Interlaboratory comparison of results of an anthrax lethal toxin neutralization assay for assessment of functional antibodies in multiple species

Abstract

The anthrax lethal toxin neutralization assay (TNA) will likely be used to correlate the protection offered by new anthrax vaccines in animal models to the immunogenicity that will be provided in humans. TNA data are being generated in several different laboratories to measure the immune responses in rabbits, nonhuman primates, and humans. In order to compare data among species and laboratories, a collaborative study was conducted in which 108 samples from the three species were analyzed in seven independent laboratories. Six of the seven laboratories had participated in an interlaboratory technology transfer of the TNA. Analysis of the titration curves generated by samples from each species indicated that the behaviors of the samples from all species were similar; the upper and lower asymptotes and the slopes of the curves were less than 30% divergent from those for human reference material. Dilutional linearity was consistent among samples from each species, with spike to effective dilution at 50% inhibition (ED(50)) slopes of less than 1.2 for all species. Agreement among the laboratories with consensus values was within 10% of the ED(50)s for all samples and within 7.5% of the quotients of the test sample ED(50) and the reference standard ED(50) (NF(50)s) for all samples. The relative standard deviations obtained when data from all laboratories and for all species were combined were 45% for the ED(50)s and 35% for the NF(50)s. These precision data suggest that the NF(50) readout may normalize the values generated by different laboratories. This study demonstrates that the TNA is a panspecies assay that can be performed in several different laboratories with a high degree of quantitative agreement and precision.

FIG. 1.

Box-and-whisker plots of 4PL model curve shape parameters for sera from reference material and three species from four laboratories (laboratories A, C, E, and G); sample sizes are indicated at the top.
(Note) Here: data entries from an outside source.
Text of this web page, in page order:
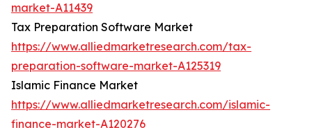
market-A11439
Tax Preparation Software Market
https://www.alliedmarketresearch.com/tax-
preparation-software-market-A125319
Islamic Finance Market
https://www.alliedmarketresearch.com/islamic-
finance-market-A120276
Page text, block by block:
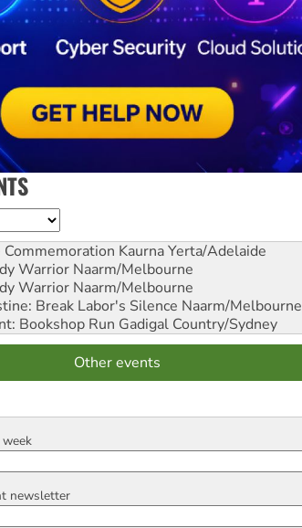
Commemoration Kaurna Yerta/Adelaide
Warrior Naarm/Melbourne
Warrior Naarm/Melbourne
Break Labor's Silence Naarm/Melbourne
Bookshop Run Gadigal Country/Sydney
Other events
newsletter
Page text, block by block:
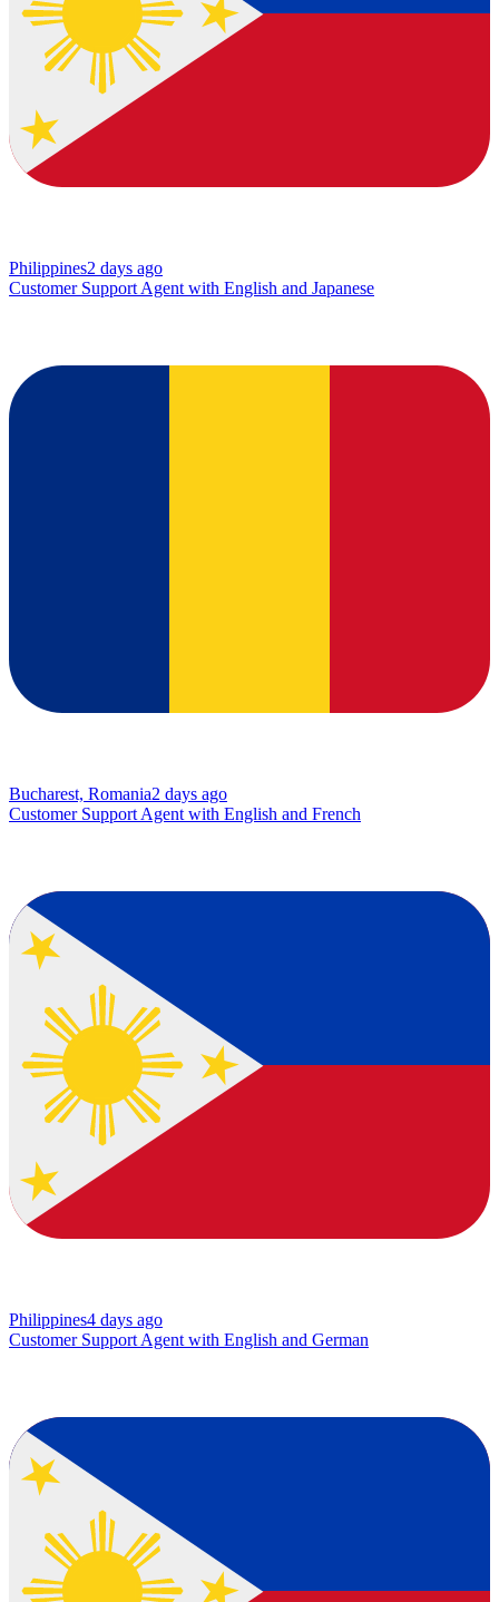
Philippines2 days ago
Customer Support Agent with English and Japanese
Bucharest, Romania2 days ago
Customer Support Agent with English and French
Philippines4 days ago
Customer Support Agent with English and German
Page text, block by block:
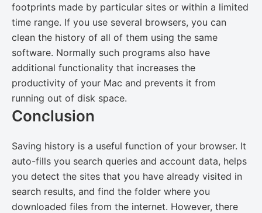
footprints made by particular sites or within a limited
time range. If you use several browsers, you can
clean the history of all of them using the same
software. Normally such programs also have
additional functionality that increases the
productivity of your Mac and prevents it from
running out of disk space.
Conclusion
Saving history is a useful function of your browser. It
auto-fills you search queries and account data, helps
you detect the sites that you have already visited in
search results, and find the folder where you
downloaded files from the internet. However, there
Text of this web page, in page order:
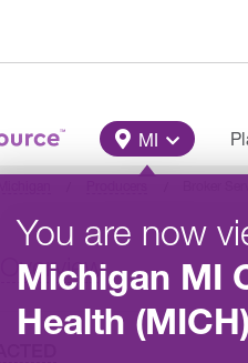
Main
MI
You are now
Michigan MI
Health (MICH)
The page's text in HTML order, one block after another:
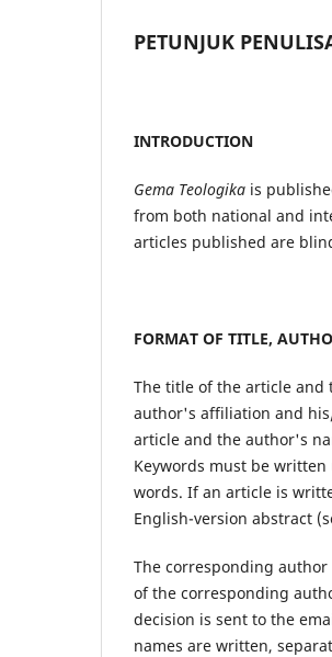
PETUNJUK
INTRODUCTION
Gema Teologika is
from both national and
articles published are
FORMAT OF TITLE,
The title of the article
author's affiliation and
article and the author's
Keywords must be
words. If an article is
English-version abstract
The corresponding
of the corresponding
decision is sent to the
names are written,
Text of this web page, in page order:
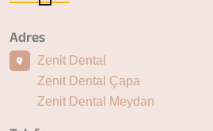
Adres
Zenit Dental
Zenit Dental Çapa
Zenit Dental Meydan
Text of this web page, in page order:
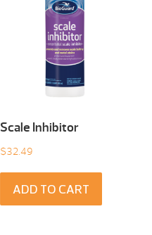
Scale Inhibitor
$32.49
ADD TO CART
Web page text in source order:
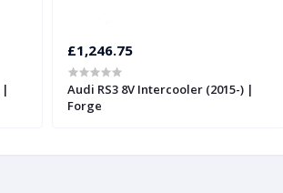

Only values associated with curves identified as “full” by the data reduction software are shown. Filled dots, medians; boxes, first to third quartiles; whiskers, extensions of 1.5 interquartile ranges past the boxes; open dots, data that were beyond the whiskers. Note the comparable ranges of the y-axis scales for the lower and upper asymptotes. Four estimated upper asymptotes were greater than the upper limit of the graph (all for NHP sera from laboratory G, with values of 3.6, 3.8, 5.5, and 7.0). Note the log scale of the y axis for slope.

FIG. 2.

Estimated differences (dots) with 90% CIs (triangles) for parameter estimates for each species relative to the results for the reference material, expressed as a percentage of the reference curve depth for asymptotes and a percentage of the reference 4PL model slope for that parameter. In equivalence testing, only the farther of the two confidence limits (thus, a one-sided 95% confidence limit) is considered.

FIG. 3.

Dilutional linearity plots for the 23 specimens that were assayed at more than one spiked concentration. Each row of panels depicts the specimens from a particular species. Solid lines have the specimen-specific intercept and species-specific slope estimated in the dilutional linearity model; dashed lines have the same intercept but a slope equal to 1.

FIG. 4.

Plots of residuals relative to consensus estimates of neutralizing activity. Patterns for both ED₅₀ (A) and NF₅₀ (B) are shown. Points show the residuals (on the log scale; the y-axis scale is exponentiated for clarity, i.e., 2^residual). Solid line, mean ratio; dashed lines, 2 standard deviations above and below the mean.

FIG. 5.

Bland-Altman plots of ratio (y axis) between two laboratories' reported NF₅₀s relative to the geometric mean of the two laboratories' reported NF₅₀ (x axis). The y-axis scale is exponentiated for clarity, i.e., 2^residual. Solid line, mean ratio; dashed lines, 2 standard deviations above and below the mean.